Hacker News new | ask | show | jobs
by throwdbaaway 1939 days ago
Exactly. I think the prior HN discussions failed to call out how painful it is to do any sort of schema migration against a big InnoDB table [1][2].

Well known MySQL uses such as Facebook TAO and this Uber Schemaless are typically abstractions built on top of MySQL, which means the schemas are pretty much static, and they don't feel the schema migration pain.

For a typical RoR startup that relies on a RDBMS, please, stay away from MySQL.

[1] Yes, I know about the INSTANT ADD COLUMN patch from Tencent Games that landed in MySQL 8.0, and which has had major bug fixes in at least 8.0.14 and 8.0.20.

[2] A side effect is that MySQL now has a thriving ecosystem of schema migration tools (pt-osc, lhm, gh-ost), while Postgres has none, and there are situations where there is indeed no choice but to rewrite the table, e.g. changing a column type from int to bigint.

2 comments

To echo and add to rwultsch's sibling comment:

* Facebook had extremely frequent schema changes, and powerful declarative schema management automation to support this

* The TAO (or more correctly "UDB") use-case supported using many separate tables, not one giant generic key/value table as people seem to assume

* The non-UDB MySQL use-cases at Facebook, in combination, are still larger than the vast, vast majority of all other companies' databases. These non-UDB databases use a wide range of MySQL's functionality. The frequent claims that "Facebook used MySQL just as a dumb K/V store" are absolutely incorrect and have never been correct.

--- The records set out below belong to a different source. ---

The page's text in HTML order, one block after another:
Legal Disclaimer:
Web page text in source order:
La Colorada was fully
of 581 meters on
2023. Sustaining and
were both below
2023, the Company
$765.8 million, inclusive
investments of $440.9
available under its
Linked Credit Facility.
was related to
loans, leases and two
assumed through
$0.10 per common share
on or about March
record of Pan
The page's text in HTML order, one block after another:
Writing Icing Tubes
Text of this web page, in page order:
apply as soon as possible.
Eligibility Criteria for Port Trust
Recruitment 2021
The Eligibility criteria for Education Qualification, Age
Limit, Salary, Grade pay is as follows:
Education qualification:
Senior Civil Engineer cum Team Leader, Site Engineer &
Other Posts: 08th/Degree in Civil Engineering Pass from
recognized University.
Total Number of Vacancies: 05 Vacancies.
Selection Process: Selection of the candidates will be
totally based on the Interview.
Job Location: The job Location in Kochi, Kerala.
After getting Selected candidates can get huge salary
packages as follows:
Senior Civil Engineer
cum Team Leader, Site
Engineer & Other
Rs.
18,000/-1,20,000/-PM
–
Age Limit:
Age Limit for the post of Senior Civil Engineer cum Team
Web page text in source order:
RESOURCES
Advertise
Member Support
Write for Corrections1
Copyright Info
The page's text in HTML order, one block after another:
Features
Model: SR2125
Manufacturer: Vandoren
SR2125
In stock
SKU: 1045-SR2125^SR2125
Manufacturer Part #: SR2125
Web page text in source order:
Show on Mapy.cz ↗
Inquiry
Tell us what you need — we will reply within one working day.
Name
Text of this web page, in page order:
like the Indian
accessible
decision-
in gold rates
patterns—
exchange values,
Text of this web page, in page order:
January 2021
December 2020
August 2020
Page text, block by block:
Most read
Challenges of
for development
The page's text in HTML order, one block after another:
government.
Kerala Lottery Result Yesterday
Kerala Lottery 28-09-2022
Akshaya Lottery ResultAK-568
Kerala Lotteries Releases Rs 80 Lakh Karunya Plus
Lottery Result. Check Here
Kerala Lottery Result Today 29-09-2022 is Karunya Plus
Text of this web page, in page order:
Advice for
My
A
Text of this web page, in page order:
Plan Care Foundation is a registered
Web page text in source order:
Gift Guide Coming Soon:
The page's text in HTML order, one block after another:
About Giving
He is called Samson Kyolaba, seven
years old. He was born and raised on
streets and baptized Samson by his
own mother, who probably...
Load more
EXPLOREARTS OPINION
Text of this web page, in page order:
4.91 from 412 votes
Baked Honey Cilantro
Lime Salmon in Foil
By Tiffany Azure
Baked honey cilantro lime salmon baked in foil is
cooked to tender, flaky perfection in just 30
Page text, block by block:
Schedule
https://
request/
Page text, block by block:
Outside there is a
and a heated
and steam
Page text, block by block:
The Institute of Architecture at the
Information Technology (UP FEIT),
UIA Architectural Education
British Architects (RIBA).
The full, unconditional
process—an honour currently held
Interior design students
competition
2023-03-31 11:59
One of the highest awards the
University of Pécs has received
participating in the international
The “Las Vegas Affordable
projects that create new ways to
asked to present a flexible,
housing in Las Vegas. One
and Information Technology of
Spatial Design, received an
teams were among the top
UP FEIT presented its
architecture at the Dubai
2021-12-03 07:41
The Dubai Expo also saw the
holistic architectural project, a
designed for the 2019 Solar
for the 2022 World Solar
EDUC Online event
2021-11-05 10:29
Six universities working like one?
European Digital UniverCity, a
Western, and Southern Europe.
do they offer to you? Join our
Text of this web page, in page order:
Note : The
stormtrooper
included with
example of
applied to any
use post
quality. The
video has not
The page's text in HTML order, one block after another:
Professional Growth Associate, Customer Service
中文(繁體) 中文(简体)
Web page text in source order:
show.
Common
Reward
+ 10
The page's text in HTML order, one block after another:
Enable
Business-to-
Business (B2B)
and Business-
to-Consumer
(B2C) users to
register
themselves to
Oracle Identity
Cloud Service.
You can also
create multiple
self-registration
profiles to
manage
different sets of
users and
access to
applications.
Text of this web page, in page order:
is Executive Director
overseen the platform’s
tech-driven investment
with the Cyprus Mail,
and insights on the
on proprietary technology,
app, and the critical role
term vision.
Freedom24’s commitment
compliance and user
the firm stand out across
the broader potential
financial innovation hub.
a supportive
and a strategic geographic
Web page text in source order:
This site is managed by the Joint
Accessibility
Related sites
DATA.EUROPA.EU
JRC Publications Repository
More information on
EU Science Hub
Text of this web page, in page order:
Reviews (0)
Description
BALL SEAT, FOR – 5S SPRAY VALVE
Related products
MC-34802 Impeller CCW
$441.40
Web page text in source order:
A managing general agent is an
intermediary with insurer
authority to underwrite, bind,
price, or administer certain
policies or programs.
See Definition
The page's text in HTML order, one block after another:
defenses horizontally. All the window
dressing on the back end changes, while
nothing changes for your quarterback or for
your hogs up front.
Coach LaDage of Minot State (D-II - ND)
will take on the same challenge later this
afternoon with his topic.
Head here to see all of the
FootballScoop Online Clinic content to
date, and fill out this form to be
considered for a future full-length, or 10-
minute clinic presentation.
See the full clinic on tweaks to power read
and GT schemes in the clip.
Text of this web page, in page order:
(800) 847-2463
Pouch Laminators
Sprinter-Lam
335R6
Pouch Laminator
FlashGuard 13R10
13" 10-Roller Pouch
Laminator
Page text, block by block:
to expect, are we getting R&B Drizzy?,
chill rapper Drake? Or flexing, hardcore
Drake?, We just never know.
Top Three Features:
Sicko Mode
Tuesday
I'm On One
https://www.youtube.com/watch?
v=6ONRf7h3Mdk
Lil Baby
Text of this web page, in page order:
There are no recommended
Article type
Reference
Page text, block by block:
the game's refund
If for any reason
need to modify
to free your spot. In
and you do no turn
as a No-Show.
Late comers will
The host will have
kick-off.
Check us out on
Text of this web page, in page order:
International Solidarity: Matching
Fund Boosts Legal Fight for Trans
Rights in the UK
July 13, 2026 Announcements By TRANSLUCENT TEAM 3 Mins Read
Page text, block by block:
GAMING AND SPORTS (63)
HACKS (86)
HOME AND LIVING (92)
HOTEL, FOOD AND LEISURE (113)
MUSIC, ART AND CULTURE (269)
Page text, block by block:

Thanks for the insight! So how frequent does schema change happen to UDB?
Sorry, I don't recall the exact frequency, I left FB in 2015.
Then I guess my point about UDB doesn't require schema change will still stand then? Looking at https://github.com/facebookarchive/linkbench, the table structure looks pretty much "final". And judging by https://dom.as/2015/07/30/on-order-by-optimization/, the access pattern is pretty much fixed as well.
UDB had hundreds of tables per shard, and although there are a few common patterns, they did not all have an exactly identical structure. You have two former FB database engineers in this thread (myself + rwultsch) telling you your statement is incorrect. Nothing in Domas's post discusses lack of schema changes or tables being identical.

Linkbench is unmaintained and does not attempt to mirror the entirety of UDB, just its access patterns: point lookups by PK, and range scans over a secondary index. A fixed access pattern is not the same thing as having no schema changes.

Even putting column changes aside, the entirety of UDB was migrated from InnoDB to MyRocks in 2017, which is essentially a schema change across every single UDB table in every single UDB shard.

And besides, as I mentioned already, the non-UDB MySQL use-cases at Facebook are larger than the vast majority of companies' databases -- larger than the next-largest US social network, even. The non-UDB tiers had dozens of schema changes every single day.

As rwultsch correctly mentioned, Facebook's extreme agility with schema changes is directly what inspired me to create https://www.skeema.io, an open source project offering declarative schema change management. It's used by GitHub, Twilio, and a number of other well-known companies.

Please stop making incorrect statements based on things you have no direct experience with.

From my point of view, neither of you have sufficiently answer the question -- does UDB go through schema change that would require rewriting the table via pt-osc? If so, at what frequency?

Until then, sorry, we will keep advocating people to stay away from MySQL (and thus indirectly, skeema), because "long wait and potential incident from schema migration" is just not something that should come up during a sprint planning.

> Even putting column changes aside, the entirety of UDB was migrated from InnoDB to MyRocks in 2017, which is essentially a schema change across every single UDB table in every single UDB shard.

I read about that, and it is definitely an impressive feat, but still, that doesn't answer the question, at all? That's just relying on MySQL native replication that works across different engines.

FB had plenty of schema changes. I know, I wrote software to push them out. The important concepts for pushing schema at scale became part of Skeema.